We are bound to disclaim the right of the poor to support...If this clause were really and bona fide put into execution, and the shame attending the receiving of parish assistance worn off, every labouring man might marry as early as he pleased, under the certain prospect of having all his children properly provided for.
All parish assistance should be denied him and he should be left to the uncertain support of private charity.
He should be taught to know that the laws of nature, which are the laws of God, had doomed him and his family to suffer for disobeying their repeated conditions (i.e. by having too many children). (1)

While these classic passages from the Essay on Population were written a hundred and fifty years ago, they have not lost their relevance today.

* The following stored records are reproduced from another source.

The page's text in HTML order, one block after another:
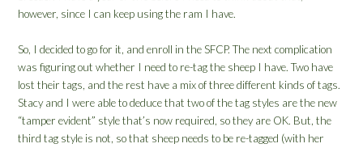
however, since I can keep using the ram I have.
So, I decided to go for it, and enroll in the SFCP. The next complication
was figuring out whether I need to re-tag the sheep I have. Two have
lost their tags, and the rest have a mix of three different kinds of tags.
Stacy and I were able to deduce that two of the tag styles are the new
“tamper evident” style that’s now required, so they are OK. But, the
third tag style is not, so that sheep needs to be re-tagged (with her
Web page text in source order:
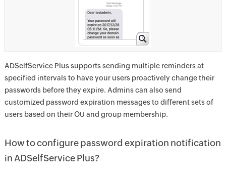
ADSelfService Plus supports sending multiple reminders at
specified intervals to have your users proactively change their
passwords before they expire. Admins can also send
customized password expiration messages to different sets of
users based on their OU and group membership.
How to configure password expiration notification
in ADSelfService Plus?
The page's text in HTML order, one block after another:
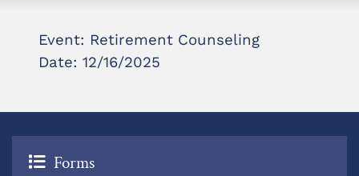
Event: Retirement Counseling
Date: 12/16/2025
Forms
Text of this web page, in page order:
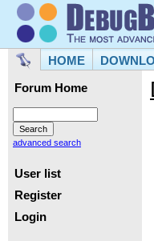
HOME
Forum Home
advanced search
User list
Register
Login
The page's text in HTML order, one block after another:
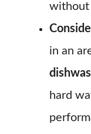
without
in an
hard
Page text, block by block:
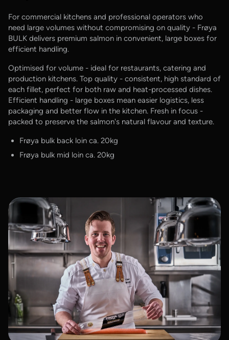
For commercial kitchens and professional operators who
need large volumes without compromising on quality - Frøya
BULK delivers premium salmon in convenient, large boxes for
efficient handling.
Optimised for volume - ideal for restaurants, catering and
production kitchens. Top quality - consistent, high standard of
each fillet, perfect for both raw and heat-processed dishes.
Efficient handling - large boxes mean easier logistics, less
packaging and better flow in the kitchen. Fresh in focus -
packed to preserve the salmon's natural flavour and texture.
Frøya bulk back loin ca. 20kg
Frøya bulk mid loin ca. 20kg
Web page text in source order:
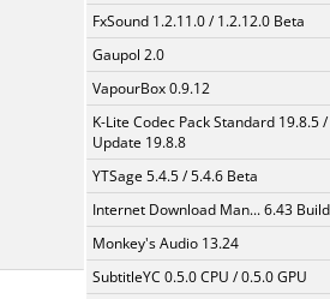
FxSound 1.2.11.0 / 1.2.12.0 Beta
Gaupol 2.0
VapourBox 0.9.12
K-Lite Codec Pack Standard 19.8.5 /
Update 19.8.8
YTSage 5.4.5 / 5.4.6 Beta
Internet Download Man... 6.43
Monkey's Audio 13.24
SubtitleYC 0.5.0 CPU / 0.5.0 GPU
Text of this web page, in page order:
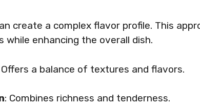
create a complex flavor profile. This
enhancing the overall dish.
Offers a balance of textures and flavors.
: Combines richness and tenderness.
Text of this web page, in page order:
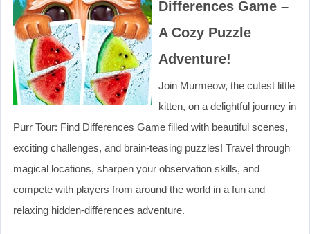
Differences Game –
A Cozy Puzzle
Adventure!
Join Murmeow, the cutest little
kitten, on a delightful journey in
Purr Tour: Find Differences Game filled with beautiful scenes,
exciting challenges, and brain-teasing puzzles! Travel through
magical locations, sharpen your observation skills, and
compete with players from around the world in a fun and
relaxing hidden-differences adventure.
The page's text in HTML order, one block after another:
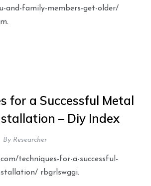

More sophisticated and less piously inclined, twentieth century Malthusians are also telling the poor that the only solution to their poverty is to cut down on the number of their offspring.

In the United States an organized effort to popularize contraceptive methods was started during the period 1828-1832 by Robert Dale Owen and Charles Knowlton. Owen was the son of the British Socialist, Robert Owen, who influenced the writings of Karl Marx and whose thesis that "man's character is the product of his social and economic environment" has become the mainstay of Marxian sociology. Owen Jr. popularized his father's ideas in several books, especially Moral Philosophy, in which he advocated artificial contraception.

By the time of his death in 1877, seventy-five thousand copies had been sold. In 1832, Knowlton, a Massachusetts physician, brought out anonymously Fruits of Philosophy, to give people the medical side of what Owen promoted on economic grounds.

Until the beginning of the present century, however, contraception was learned mostly from person-to-person and generally discredited by religious leaders and even civil laws. As late as 1873, the United States Congress passed the Comstock Law (urged by Protestant legislators) which forbade the dissemination of contraceptive knowledge. "Every obscene, lewd, or lascivious, and every filthy book, painting, paper, letter, writing or print, or other publication of an indecent character...and every article or thing designed for preventing conception or producing abortion, or the giving of information directly, where or how or from whom or by what means any of these articles can be obtained is a crime." (2)

Except for occasional and minor complaints about legal restriction, the matter rested until Margaret Sanger began her campaign before the First World War and in 1914 organized the American Birth Control League with the avowed purpose of legalizing contraceptive information and obtaining public aid for birth control clinics. Yet all her efforts and incredible zeal were quite secondary to the parallel movement in church circles which first became indifferent and then favorable to family limitation, and now consider planned parenthood one of the doctrines of the Christian creed.

The earliest denominational statement on birth control came from the Lambeth Conference in 1920, when all the members of the Anglican Hierarchy in the world met in solemn session for their periodic decision on matters affecting the Church of England and its affiliates.

We utter an emphatic warning against the use of unnatural means of avoidance of conception, together with the grave dangers - physical, moral and religious - thereby incurred. In opposition to the teaching which, under the name of science and religion, encourages married people in the deliberate cultivation of sexual union as an end in itself, we steadfastly uphold what must be regarded as the governing consideration of Christian marriage. One is the primary purpose for which marriage exists - namely, the continuation of the race through the gift and heritage of children; the other is the paramount importance in married life of deliberate and thoughtful self-control. (3)

Ten years later the Anglican bishops modified their position to say that, "If there is a good moral reason why the way of abstinence should not be followed, we cannot condemn the use of scientific methods for preventing conception which are thoughtfully and conscientiously adopted." (4) In 1958 the Lambeth bishops raised the practice to the dignity of a Christian virtue, since “the responsibility for deciding upon the number of and frequency of children has been laid by God upon the consciences of parents everywhere." (5) While reprobating abortion and infanticide, the Anglican hierarchy formally sanctioned those "methods of control (which) are medically endorsed and morally acceptable" - the latter phrase being added to satisfy a conservative fraction of church members.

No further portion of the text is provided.